September 17th, 2013
A fascinating article with photos in Gothamist.com by Evan Bindelglass, covering the history and restoration of the bridge that connected the Bronx and Manhattan beginning in 1842, an interboro link across the Harlem River that was built to bring fresh water via the Croton Aqueduct in to Gotham. The span connects 170th Street in the Bronx to 173rd Street in Manhattan. In a deliciously arcane example of NYC geography, Bindelglass points out, that’s “West 173rd Street and not East,” though this is the east side of the island, “Because it is technically west of 5th Avenue,” the east-west midpoint of the island for road-naming purposes.
High Bridge has undergone numerous reconstructions over the decades. The current renovation–a joint project of NYC’s Parks Department and the NYC Department of Design and Construction–will allow the deck to reopen to pedestrians and cyclists upon its hoped-for completion in June 2014. In a suggestion that would delight many New Yorkers, Bindelglass reports,
“Some are already hailing the High Bridge as another High Line-like project. ‘Long linear spaces [are] en vogue in New York City,’ [said] Jennifer McCardle Hoppa, Administrator for Northern Manhattan Parks for the Parks Department. As part of the project, the bridge deck will be restored and parts of it will be resurfaced. (An interesting thing to note is that the original stone arch portion of the bridge—and one stone arch remains on the Manhattan side—was surfaced in a herringbone pattern, but the steel portion was not.)”
My fondness for examples of New York City’s maritime and industrial past is probably well-known to readers of this blog, especially for landmarks like the Little Red Lighthouse, which I toured last weekend.
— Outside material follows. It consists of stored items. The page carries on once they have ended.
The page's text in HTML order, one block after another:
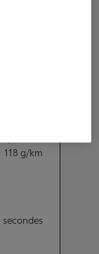
118 g/km
secondes
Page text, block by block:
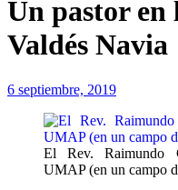
Un pastor
Valdés Navia
6 septiembre, 2019
El Rev. Raimundo
UMAP (en un campo
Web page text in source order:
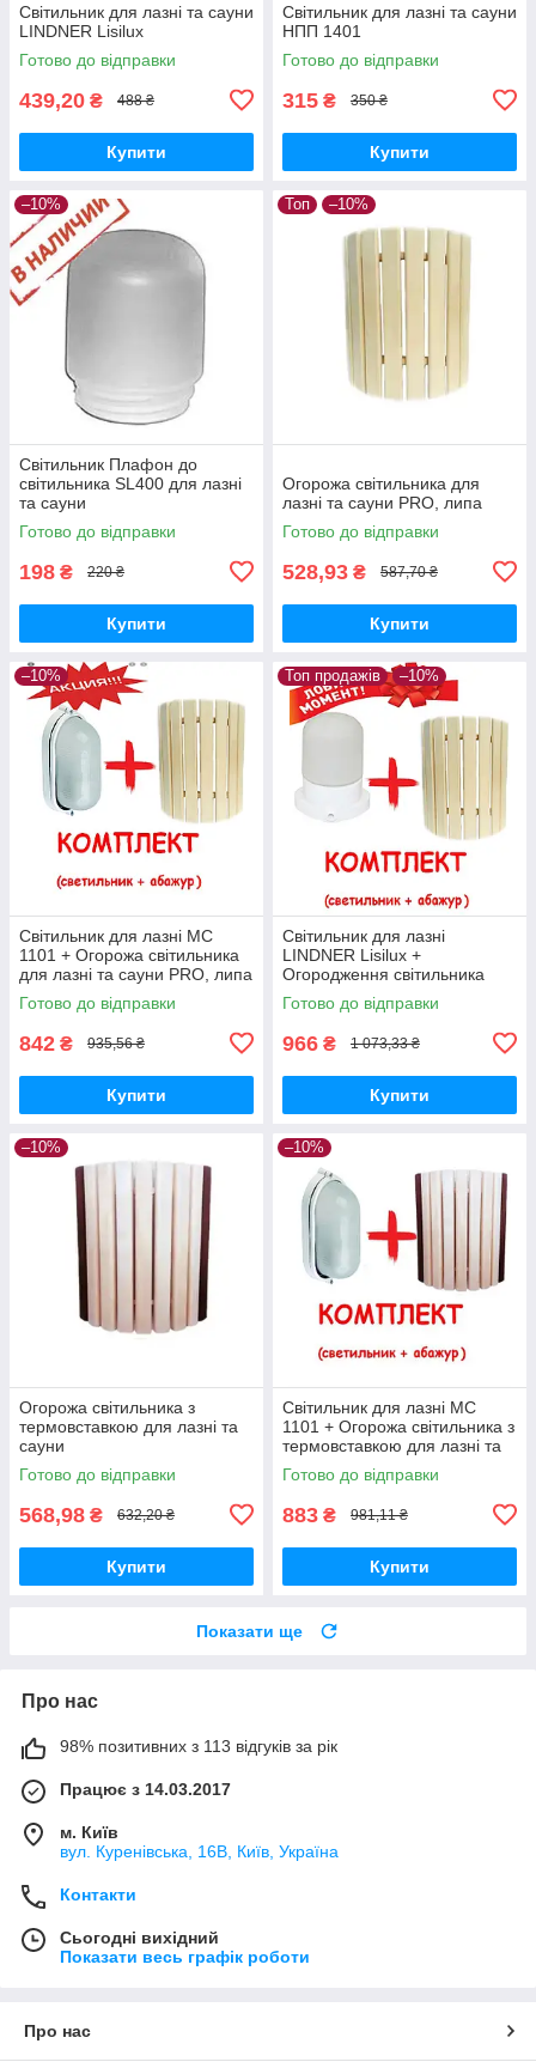
Світильник для лазні та сауни
LINDNER Lisilux
Готово до відправки
439,20 ₴ 488 ₴
Купити
Світильник для лазні та сауни
НПП 1401
Готово до відправки
315 ₴ 350 ₴
Купити
–10%
Світильник Плафон до
світильника SL400 для лазні
та сауни
Готово до відправки
198 ₴ 220 ₴
Купити
Топ –10%
Огорожа світильника для
лазні та сауни PRO, липа
Готово до відправки
528,93 ₴ 587,70 ₴
Купити
–10%
Світильник для лазні МС
1101 + Огорожа світильника
для лазні та сауни PRO, липа
Готово до відправки
842 ₴ 935,56 ₴
Купити
Топ продажів –10%
Світильник для лазні
LINDNER Lisilux +
Огородження світильника
для лазні та сауни PRO, липа
Готово до відправки
966 ₴ 1 073,33 ₴
Купити
–10%
Огорожа світильника з
термовставкою для лазні та
сауни
Готово до відправки
568,98 ₴ 632,20 ₴
Купити
–10%
Світильник для лазні МС
1101 + Огорожа світильника з
термовставкою для лазні та
сауни PRO, липа
Готово до відправки
883 ₴ 981,11 ₴
Купити
Показати ще
Про нас
98% позитивних з 113 відгуків за рік
Працює з 14.03.2017
м. Київ
вул. Куренівська, 16В, Київ, Україна
Контакти
Сьогодні вихідний
Показати весь графік роботи
Про нас

That’s why I also appreciated this quote in Bindelglass’s story:
“‘Just the idea of that reconnection has tremendous symbolism, I think, for both communities,’ says David Burney, Commissioner of the Department of Design and Construction. ‘It’s this piece of industrial archeology, this huge pipe system that was carrying water across and into Manhattan that we’re preserving and keeping as a piece of history,’ Burney says, ‘We do a lot of bridge reconstruction. But this is very special.'”
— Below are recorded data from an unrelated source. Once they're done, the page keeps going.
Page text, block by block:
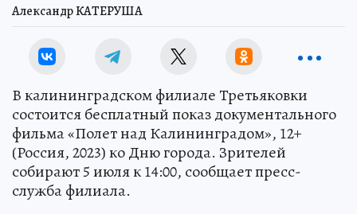
Александр КАТЕРУША
В калининградском филиале Третьяковки
состоится бесплатный показ документального
фильма «Полет над Калининградом», 12+
(Россия, 2023) ко Дню города. Зрителей
собирают 5 июля к 14:00, сообщает пресс-
служба филиала.

I have ridden my bike in the neighborhood around High Bridge, and up to the High Bridge tower, which dominates the area around it on the Manhattan side. I look forward to seeing the renovation work completed next year. The work on High Bridge will give all of us access to another splendid city landmark. Meantime, I’m happy I can share this good piece of NY reporting, and one of Bindelglass’s photos from his gothamist.com piece. The image shows the old deck, surrounded by orange fencing. High Bridge tower is in the distance, on the Manhattan side.